(Provided data Opens)

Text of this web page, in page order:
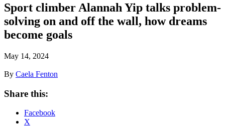
Sport climber Alannah Yip talks problem-
solving on and off the wall, how dreams
become goals
May 14, 2024
By Caela Fenton
Share this:
Facebook
X
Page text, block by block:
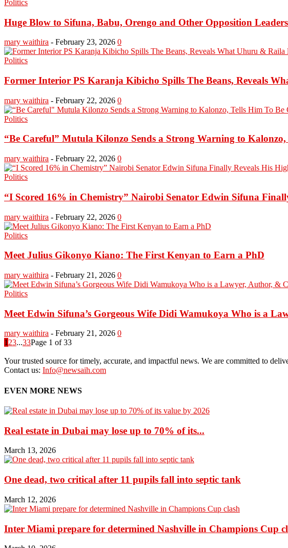
Politics
Huge Blow to Sifuna, Babu, Orengo and Other Opposition
mary waithira - February 23, 2026 0
Politics
Former Interior PS Karanja Kibicho Spills The Beans, Reveals
mary waithira - February 22, 2026 0
Politics
“Be Careful” Mutula Kilonzo Sends a Strong Warning to Kalonzo,
mary waithira - February 22, 2026 0
Politics
“I Scored 16% in Chemistry” Nairobi Senator Edwin Sifuna
mary waithira - February 22, 2026 0
Politics
Meet Julius Gikonyo Kiano: The First Kenyan to Earn a PhD
mary waithira - February 21, 2026 0
Politics
Meet Edwin Sifuna’s Gorgeous Wife Didi Wamukoya Who is a
mary waithira - February 21, 2026 0
123...33Page 1 of 33
Your trusted source for timely, accurate, and impactful news. We are committed to
Contact us: Info@newsaih.com
EVEN MORE NEWS
Real estate in Dubai may lose up to 70% of its...
March 13, 2026
One dead, two critical after 11 pupils fall into septic tank
March 12, 2026
Inter Miami prepare for determined Nashville in Champions Cup
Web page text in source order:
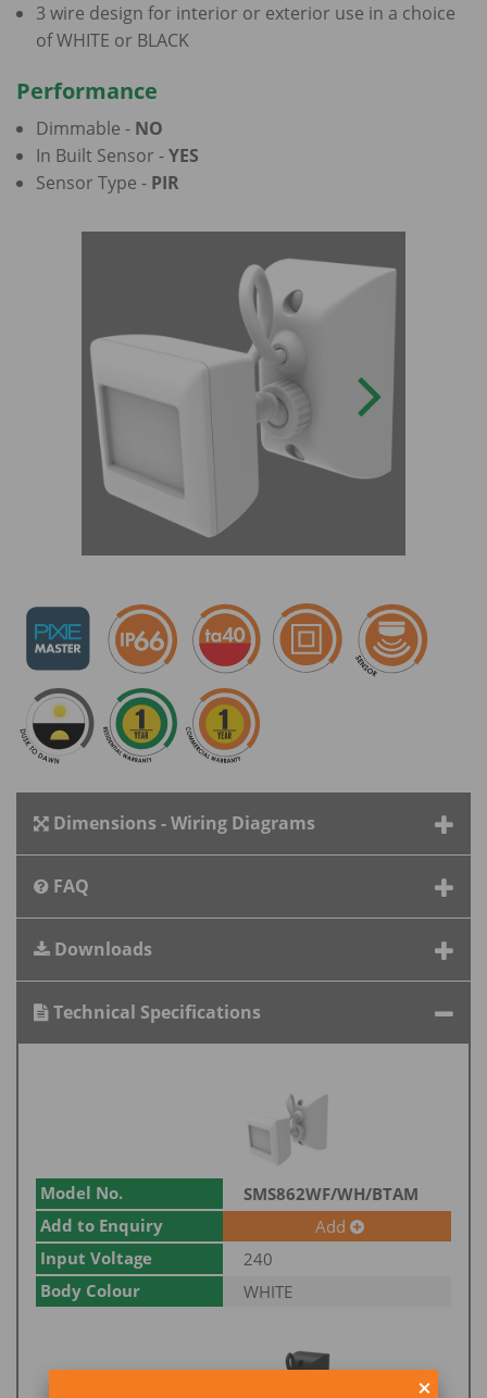
3 wire design for interior or exterior use in a choice
of WHITE or BLACK
Performance
Dimmable - NO
In Built Sensor -YES
Sensor Type - PIR
Dimensions - Wiring Diagrams
FAQ
Downloads
Technical Specifications
Model No.
SMS862WF/WH/BTAM
Add to Enquiry
Add
Input Voltage
240
Body Colour
WHITE

(Provided data Closes)

| Work to be completed |
Return the material in full, word for word, and skip the pictures.

| Task response |
Text of this web page, in page order:
Sport climber Alannah Yip talks problem-
solving on and off the wall, how dreams
become goals
May 14, 2024
By Caela Fenton
Share this:
Facebook
X
Page text, block by block:
Politics
Huge Blow to Sifuna, Babu, Orengo and Other Opposition
mary waithira - February 23, 2026 0
Politics
Former Interior PS Karanja Kibicho Spills The Beans, Reveals
mary waithira - February 22, 2026 0
Politics
“Be Careful” Mutula Kilonzo Sends a Strong Warning to Kalonzo,
mary waithira - February 22, 2026 0
Politics
“I Scored 16% in Chemistry” Nairobi Senator Edwin Sifuna
mary waithira - February 22, 2026 0
Politics
Meet Julius Gikonyo Kiano: The First Kenyan to Earn a PhD
mary waithira - February 21, 2026 0
Politics
Meet Edwin Sifuna’s Gorgeous Wife Didi Wamukoya Who is a
mary waithira - February 21, 2026 0
123...33Page 1 of 33
Your trusted source for timely, accurate, and impactful news. We are committed to
Contact us: Info@newsaih.com
EVEN MORE NEWS
Real estate in Dubai may lose up to 70% of its...
March 13, 2026
One dead, two critical after 11 pupils fall into septic tank
March 12, 2026
Inter Miami prepare for determined Nashville in Champions Cup
Web page text in source order:
3 wire design for interior or exterior use in a choice
of WHITE or BLACK
Performance
Dimmable - NO
In Built Sensor -YES
Sensor Type - PIR
Dimensions - Wiring Diagrams
FAQ
Downloads
Technical Specifications
Model No.
SMS862WF/WH/BTAM
Add to Enquiry
Add
Input Voltage
240
Body Colour
WHITE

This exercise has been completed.